Hélène Jégado (1803 – 26 February 1852) was a French domestic servant and serial killer. She is believed to have murdered as many as 36 people with arsenic over a period of 18 years. After an initial period of activity, between 1833 and 1841, she seems to have stopped for nearly ten years before a final spree in 1851.

Early life and crimes
Hélène Jégado was born on a small farm in Plouhinec (Morbihan), near Lorient in Brittany. She lost her mother at the age of seven and was sent to work with two aunts who were servants at the rectory of Bubry. After 17 years, she accompanied an aunt to the town of Séglien. She became a cook for the curé, where an incident arose where she was accused of adding hemp from his grain house to his soup.

Her first suspected poisoning occurred in 1833 when she was employed by another priest, Fr.

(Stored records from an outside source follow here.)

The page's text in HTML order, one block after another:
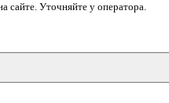
сайте. Уточняйте у оператора.
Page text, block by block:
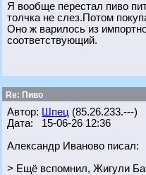
Я вообще перестал пиво
толчка не слез.Потом
Оно ж варилось из
соответствующий.
Re: Пиво
Автор: Шпец (85.26.233.---)
Дата: 15-06-26 12:36
Александр Иваново писал:
> Ещё вспомнил, Жигули
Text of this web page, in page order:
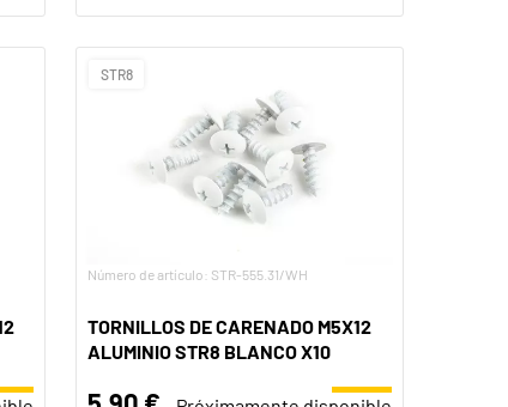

François Le Drogo, in the nearby village of Guern. In the three months between June 28 and October 3, seven members of the household died suddenly, including the priest himself, his aged mother and father, and her own visiting sister, Anne Jégado.  Her apparent sorrow and pious behavior were so convincing that she was not suspected. Coming shortly after the cholera epidemic of 1832, the deaths may have been attributed to natural causes.

Jégado returned to Bubry to replace her sister, where subsequently three people, including her other aunt, died over the course of three months, all of whom she cared for at their bedside.  She relocated to Locminé, where she boarded with a needleworker, Marie-Jeanne Leboucher; both Leboucher and her daughter died and a son fell ill. It is possible that the son survived because he did not accept Jégado's ministrations. Then, in the same town, the widow Lorey offered Jégado a room; she died after eating a soup that her new boarder had prepared. In May 1835, Jégado was hired by a Madame Toussaint; four more deaths followed. By that point in time, she had already put seventeen people in their graves.

Later in 1835, Jégado was employed as a servant in a convent in Auray, but rapidly dismissed after several incidents of vandalism and sacrilege.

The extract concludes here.